The international clinical guidelines for the management of galactosemia [23] stated that diagnosis of CG should be confirmed by the measurement of GALT enzyme activity in RBC and/or GALT gene analysis, and recommend treating patients with RBC activity below 10% and/or pathogenic variants on both alleles of the GALT gene, including p.Ser135Leu. There is not enough evidence to conclude whether patients with 10–15% red blood cell residual GALT activity should or should not be treated. On the other hand, individuals with the Duarte variant should not be treated [24]. Therefore, it is important to differentiate those patients who will need treatment from those who will not, since both groups are detected by NBS [25].

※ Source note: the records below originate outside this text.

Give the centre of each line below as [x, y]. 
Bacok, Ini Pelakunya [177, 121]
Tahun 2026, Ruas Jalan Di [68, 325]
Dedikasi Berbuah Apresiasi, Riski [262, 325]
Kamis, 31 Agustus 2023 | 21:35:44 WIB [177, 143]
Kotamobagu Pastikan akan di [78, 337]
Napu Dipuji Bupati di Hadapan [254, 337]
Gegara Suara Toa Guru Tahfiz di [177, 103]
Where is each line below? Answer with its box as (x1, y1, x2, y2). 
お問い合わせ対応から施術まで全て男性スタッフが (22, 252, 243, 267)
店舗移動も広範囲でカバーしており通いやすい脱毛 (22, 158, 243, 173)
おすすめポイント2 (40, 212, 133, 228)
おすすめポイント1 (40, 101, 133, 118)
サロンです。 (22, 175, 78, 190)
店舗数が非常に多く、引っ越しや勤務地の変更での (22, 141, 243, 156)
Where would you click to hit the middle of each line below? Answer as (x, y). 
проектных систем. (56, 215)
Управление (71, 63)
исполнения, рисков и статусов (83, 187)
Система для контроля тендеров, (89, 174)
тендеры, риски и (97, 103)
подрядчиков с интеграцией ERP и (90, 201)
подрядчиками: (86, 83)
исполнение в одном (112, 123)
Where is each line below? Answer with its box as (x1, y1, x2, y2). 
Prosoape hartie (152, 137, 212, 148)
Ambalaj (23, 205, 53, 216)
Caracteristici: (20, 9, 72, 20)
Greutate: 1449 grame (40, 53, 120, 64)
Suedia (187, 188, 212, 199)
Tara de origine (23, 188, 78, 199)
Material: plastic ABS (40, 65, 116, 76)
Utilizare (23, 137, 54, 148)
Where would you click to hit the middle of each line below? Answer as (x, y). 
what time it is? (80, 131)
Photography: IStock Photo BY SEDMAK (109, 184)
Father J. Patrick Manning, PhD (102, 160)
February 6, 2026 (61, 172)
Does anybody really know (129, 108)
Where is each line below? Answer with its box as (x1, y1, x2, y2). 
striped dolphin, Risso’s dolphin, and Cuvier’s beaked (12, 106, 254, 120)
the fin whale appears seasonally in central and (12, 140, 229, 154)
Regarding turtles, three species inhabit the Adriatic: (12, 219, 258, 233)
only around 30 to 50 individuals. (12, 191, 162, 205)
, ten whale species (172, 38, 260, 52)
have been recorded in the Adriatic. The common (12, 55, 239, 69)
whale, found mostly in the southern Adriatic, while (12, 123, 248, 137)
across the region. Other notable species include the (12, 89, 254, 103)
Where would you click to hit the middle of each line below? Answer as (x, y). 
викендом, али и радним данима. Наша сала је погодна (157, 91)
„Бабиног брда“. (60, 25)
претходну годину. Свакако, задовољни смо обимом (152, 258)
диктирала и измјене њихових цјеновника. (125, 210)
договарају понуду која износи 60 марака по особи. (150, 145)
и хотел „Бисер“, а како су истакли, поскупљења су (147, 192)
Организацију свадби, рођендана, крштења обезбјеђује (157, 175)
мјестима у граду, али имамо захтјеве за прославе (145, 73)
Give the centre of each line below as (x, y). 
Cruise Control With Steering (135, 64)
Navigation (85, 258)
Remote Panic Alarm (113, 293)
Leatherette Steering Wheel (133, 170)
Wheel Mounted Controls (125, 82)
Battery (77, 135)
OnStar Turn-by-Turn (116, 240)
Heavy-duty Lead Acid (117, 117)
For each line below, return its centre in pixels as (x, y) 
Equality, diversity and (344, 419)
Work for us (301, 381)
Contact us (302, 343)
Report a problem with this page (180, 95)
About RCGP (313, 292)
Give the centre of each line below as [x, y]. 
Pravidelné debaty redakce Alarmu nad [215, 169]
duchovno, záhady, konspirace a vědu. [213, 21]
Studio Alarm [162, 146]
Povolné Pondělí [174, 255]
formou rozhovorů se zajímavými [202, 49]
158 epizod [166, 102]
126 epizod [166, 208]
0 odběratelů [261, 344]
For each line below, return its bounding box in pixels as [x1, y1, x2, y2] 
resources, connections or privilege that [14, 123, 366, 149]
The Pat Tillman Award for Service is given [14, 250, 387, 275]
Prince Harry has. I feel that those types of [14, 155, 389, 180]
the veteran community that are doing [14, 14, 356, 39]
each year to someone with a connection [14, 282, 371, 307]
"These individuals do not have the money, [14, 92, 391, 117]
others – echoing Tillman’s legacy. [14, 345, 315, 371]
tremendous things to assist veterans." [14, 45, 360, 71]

The aim of this study was to describe molecular characterization of GALT gene in Argentinian patients with decreased GALT activity, and to correlate molecular results with enzyme activity.

2. Methods

Thirty six unrelated patients, and one sibling, were included in this study. Whole blood samples of the patients (21 males and 16 females) were collected. Twenty eight individuals were referred because of a positive newborn screening test (Total galactose >10 mg/dL on a dried blood spot sample) and enzyme activity in erythrocytes below 6.3 μmol/h/g Hb (35% of normal value). Nine patients had been diagnosed prior to the implementation of the NBS in 2007, with enzyme activity in erythrocytes below 1.8 μmol/h/g Hb (10% of normal value). Samples of the parents of 17 patients were also available.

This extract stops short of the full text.